• [Work item]: Reproduce exactly the entries from the "Continua trabajando en" line to the end. Skip all pictures.

• [Provided material]:
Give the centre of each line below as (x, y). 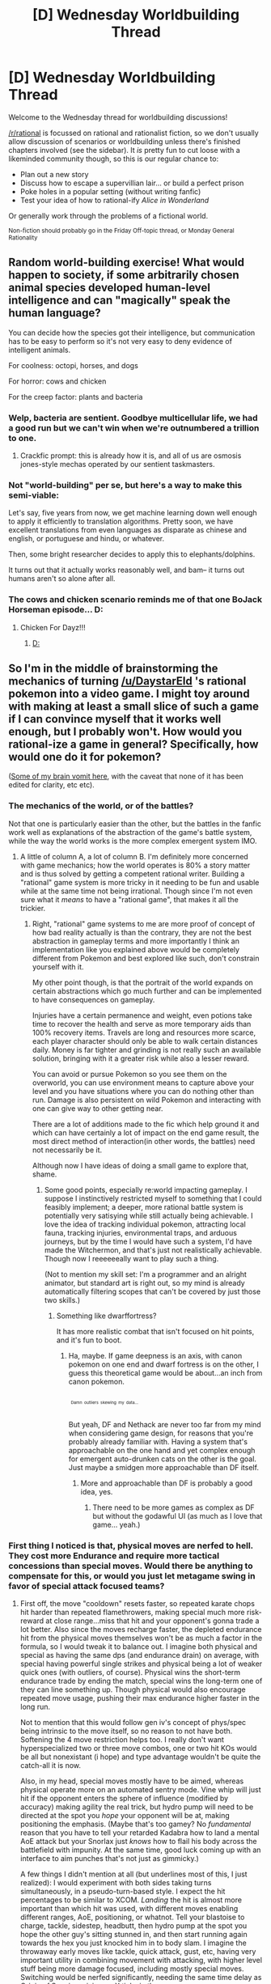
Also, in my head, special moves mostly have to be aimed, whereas (132, 1781)
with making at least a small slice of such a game (134, 707)
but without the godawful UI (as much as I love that (178, 1516)
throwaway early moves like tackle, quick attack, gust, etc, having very (138, 1952)
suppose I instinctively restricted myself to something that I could (153, 1198)
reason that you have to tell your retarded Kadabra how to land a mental (140, 1833)
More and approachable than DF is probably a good (167, 1483)
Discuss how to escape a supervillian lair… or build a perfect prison (132, 183)
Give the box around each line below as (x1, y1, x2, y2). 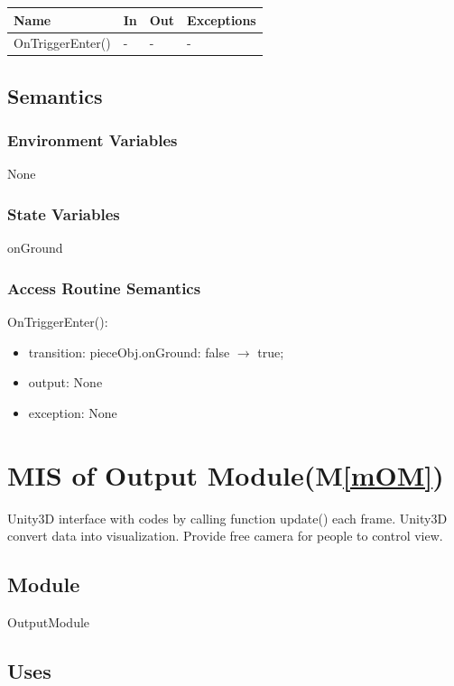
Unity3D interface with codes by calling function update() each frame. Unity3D (7, 508, 448, 527)
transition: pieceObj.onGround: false (28, 342, 230, 361)
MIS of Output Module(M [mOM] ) (7, 456, 444, 493)
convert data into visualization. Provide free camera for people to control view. (7, 526, 443, 545)
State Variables (7, 202, 120, 225)
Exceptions (187, 10, 256, 29)
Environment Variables (7, 129, 178, 152)
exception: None (28, 403, 117, 422)
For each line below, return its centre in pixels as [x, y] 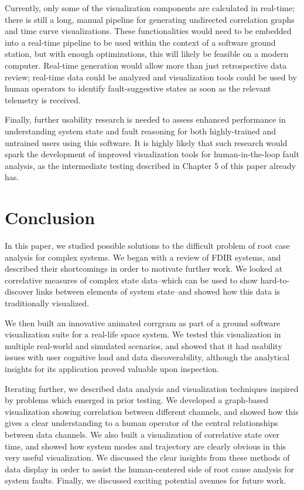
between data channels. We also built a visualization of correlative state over [142, 434]
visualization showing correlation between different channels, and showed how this [152, 411]
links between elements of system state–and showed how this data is [158, 291]
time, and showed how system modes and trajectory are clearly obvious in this [146, 446]
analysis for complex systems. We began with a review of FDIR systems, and [143, 257]
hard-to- [275, 280]
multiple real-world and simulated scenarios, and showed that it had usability [144, 345]
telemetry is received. [43, 99]
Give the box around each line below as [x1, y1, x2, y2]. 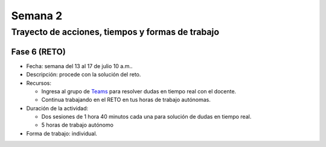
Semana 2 [11, 9, 63, 22]
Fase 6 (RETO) [11, 46, 66, 57]
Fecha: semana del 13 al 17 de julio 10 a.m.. [26, 62, 133, 69]
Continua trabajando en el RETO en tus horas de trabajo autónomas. [41, 96, 211, 104]
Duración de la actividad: [26, 104, 89, 111]
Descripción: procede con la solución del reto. [26, 71, 141, 78]
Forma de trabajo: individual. [26, 130, 98, 137]
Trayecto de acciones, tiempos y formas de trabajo [11, 27, 220, 37]
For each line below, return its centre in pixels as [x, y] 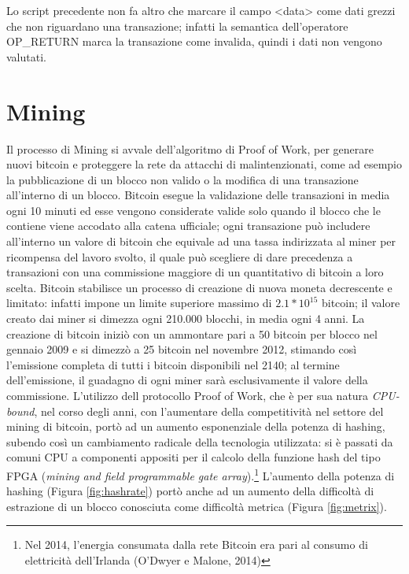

• [Solution]:
Continua trabajando en el RETO en tus horas de trabajo autónomas. [41, 96, 211, 104]
Duración de la actividad: [26, 104, 89, 111]
Descripción: procede con la solución del reto. [26, 71, 141, 78]
Forma de trabajo: individual. [26, 130, 98, 137]
Trayecto de acciones, tiempos y formas de trabajo [11, 27, 220, 37]
For each line below, return its centre in pixels as [x, y] 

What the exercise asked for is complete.